Note that NATS on it's own is just a pub/sub system and doesn't have any queuing or persistence. There is no "log". You need the NATS Streaming server for that which implements persistence while communicating over NATS.
Liftbridge is an experiment and has no real production users. NATS Streaming is already fine for lightweight single-host usage. If you really need to scale to multiple servers then I recommend skipping NATS Streaming and going straight to Kafka or Apache Pulsar.
Other than that, there are embedded queuing/log libraries or you can just dump the messages into a key/value store or write them out to a file yourself.
Hey, is there a tracker somewhere for this? I've always been into trying Kafka, but I heard horror stories about ZK so having it removed would be nice.
> This works well, but the drawback is that a service has to write to two separate storage systems, a database and Kafka. We still need check-and-repair.
The first paragraph on that page covers that at a high level.
> Waltz is similar to existing log systems like Kafka in that it accepts/persists/propagates transaction data produced/consumed by many services. However, unlike other systems, Waltz provides a machinery that facilitates a serializable consistency in distributed applications. It detects conflicting transactions before they are committed to the log.

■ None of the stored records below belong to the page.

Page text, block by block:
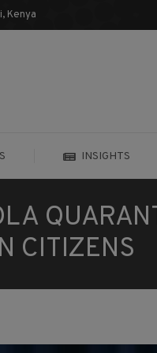
Kenya
INSIGHTS
CITIZENS
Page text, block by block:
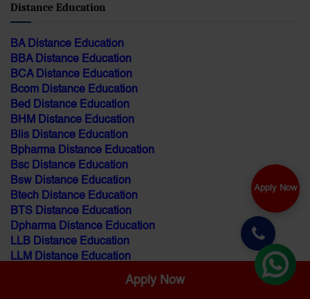
Apply Now
Distance Education
BA Distance Education
BBA Distance Education
BCA Distance Education
Bcom Distance Education
Bed Distance Education
BHM Distance Education
Blis Distance Education
Bpharma Distance Education
Bsc Distance Education
Bsw Distance Education
Btech Distance Education
BTS Distance Education
Dpharma Distance Education
LLB Distance Education
LLM Distance Education
MBA Distance Education
Apply Now

The core concept of all deterministic databases is simple: if your database is deterministic, multiple geographically-distributed replicas can execute the same transaction log independently, and they will all reach the same state. The problem of implementing a distributed database is reduced to implementing a distributed log.
However, there is one oddity of the Waltz design: the central locking mechanism. Other deterministic databases don't have anything like this, because it's not necessary. You can keep track of locks locally on each replica, and you can rely on every replica to reach the same conclusions about which transactions succeeded and failed, because they are deterministic.
Can anyone clarify why they are managing centralized locks?